- What you will do: Print every line from the start of the data, and when you reach the line with "VINIFICATION:STEEL", include it and stop. Pictures are not part of the copy.

- Records to process:
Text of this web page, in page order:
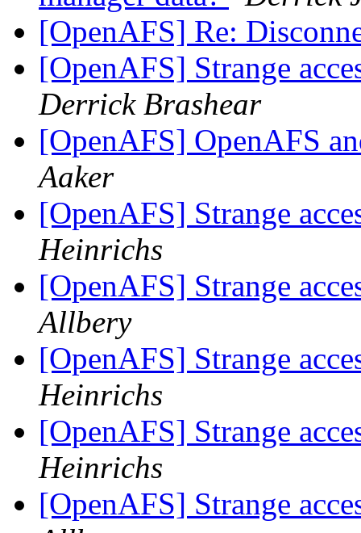
[OpenAFS] Re:
[OpenAFS] Strange
Derrick Brashear
[OpenAFS] OpenAFS
Aaker
[OpenAFS] Strange
Heinrichs
[OpenAFS] Strange
Allbery
[OpenAFS] Strange
Heinrichs
[OpenAFS] Strange
Heinrichs
[OpenAFS] Strange
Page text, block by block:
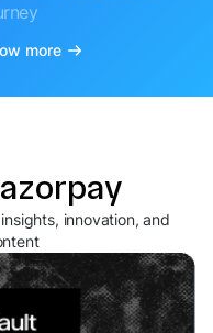
more
innovation, and
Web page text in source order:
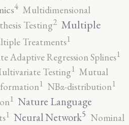
4 Multidimensional
Testing2 Multiple
Treatments1
Adaptive Regression Splines1
Testing1 Mutual
1 NBα-distribution1
1 Nature Language
1 Neural Network5 Nominal
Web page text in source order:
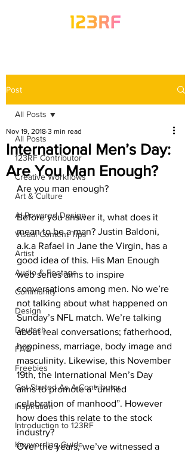
Post
All Posts
123RF Contributor
Creative Workflows
Art & Culture
AI-Powered Design
Visual Content Tips
Artist
Audio & Footage
Community
Design
Deutsch
FAQ
Freebies
Get Started As A Contributor
Inspiration
Introduction to 123RF
Keywording Guide
All Posts
International Men’s Day:
Are You Man Enough?
Nov 19, 2018 3 min read
Are you man enough?
Before you answer it, what does it
mean to be a man? Justin Baldoni,
a.k.a Rafael in Jane the Virgin, has a
good idea of this. His Man Enough
web series aims to inspire
conversations among men. No we’re
not talking about what happened on
Sunday’s NFL match. We’re talking
about real conversations; fatherhood,
happiness, marriage, body image and
masculinity. Likewise, this November
19th, the International Men’s Day
aims to promote a “unified
celebration of manhood”. However
how does this relate to the stock
industry?
Over the years, we’ve witnessed a
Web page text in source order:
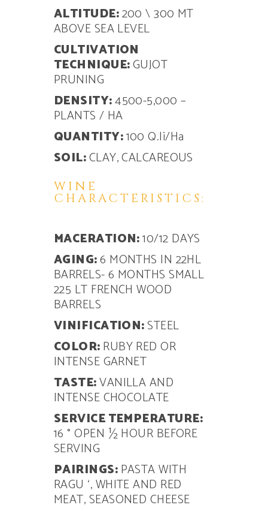
ALTITUDE:200 \ 300 MT
ABOVE SEA LEVEL
CULTIVATION
TECHNIQUE:GUJOT
PRUNING
DENSITY:4500-5,000 –
PLANTS / HA
QUANTITY:100 Q.li/Ha
SOIL:CLAY, CALCAREOUS
WINE
CHARACTERISTICS:
MACERATION:10/12 DAYS
AGING:6 MONTHS IN 22HL
BARRELS- 6 MONTHS SMALL
225 LT FRENCH WOOD
BARRELS
VINIFICATION:STEEL
COLOR:RUBY RED OR
INTENSE GARNET
TASTE:VANILLA AND
INTENSE CHOCOLATE
SERVICE TEMPERATURE:
16 ° OPEN ½ HOUR BEFORE
SERVING
PAIRINGS:PASTA WITH
RAGU ‘, WHITE AND RED
MEAT, SEASONED CHEESE
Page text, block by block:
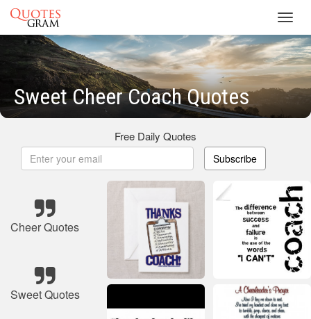
Sweet Cheer Coach Quotes
Free Daily Quotes
Subscribe
Cheer Quotes
Sweet Quotes
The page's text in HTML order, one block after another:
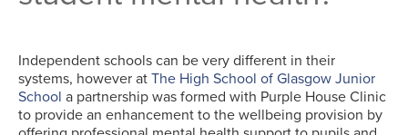
Independent schools can be very different in their
systems, however at The High School of Glasgow Junior
School a partnership was formed with Purple House Clinic
to provide an enhancement to the wellbeing provision by
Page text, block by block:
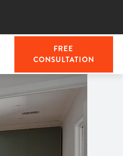
FREE
CONSULTATION

- Exercise solution:
Text of this web page, in page order:
[OpenAFS] Re:
[OpenAFS] Strange
Derrick Brashear
[OpenAFS] OpenAFS
Aaker
[OpenAFS] Strange
Heinrichs
[OpenAFS] Strange
Allbery
[OpenAFS] Strange
Heinrichs
[OpenAFS] Strange
Heinrichs
[OpenAFS] Strange
Page text, block by block:
more
innovation, and
Web page text in source order:
4 Multidimensional
Testing2 Multiple
Treatments1
Adaptive Regression Splines1
Testing1 Mutual
1 NBα-distribution1
1 Nature Language
1 Neural Network5 Nominal
Web page text in source order:
Post
All Posts
123RF Contributor
Creative Workflows
Art & Culture
AI-Powered Design
Visual Content Tips
Artist
Audio & Footage
Community
Design
Deutsch
FAQ
Freebies
Get Started As A Contributor
Inspiration
Introduction to 123RF
Keywording Guide
All Posts
International Men’s Day:
Are You Man Enough?
Nov 19, 2018 3 min read
Are you man enough?
Before you answer it, what does it
mean to be a man? Justin Baldoni,
a.k.a Rafael in Jane the Virgin, has a
good idea of this. His Man Enough
web series aims to inspire
conversations among men. No we’re
not talking about what happened on
Sunday’s NFL match. We’re talking
about real conversations; fatherhood,
happiness, marriage, body image and
masculinity. Likewise, this November
19th, the International Men’s Day
aims to promote a “unified
celebration of manhood”. However
how does this relate to the stock
industry?
Over the years, we’ve witnessed a
Web page text in source order:
ALTITUDE:200 \ 300 MT
ABOVE SEA LEVEL
CULTIVATION
TECHNIQUE:GUJOT
PRUNING
DENSITY:4500-5,000 –
PLANTS / HA
QUANTITY:100 Q.li/Ha
SOIL:CLAY, CALCAREOUS
WINE
CHARACTERISTICS:
MACERATION:10/12 DAYS
AGING:6 MONTHS IN 22HL
BARRELS- 6 MONTHS SMALL
225 LT FRENCH WOOD
BARRELS
VINIFICATION:STEEL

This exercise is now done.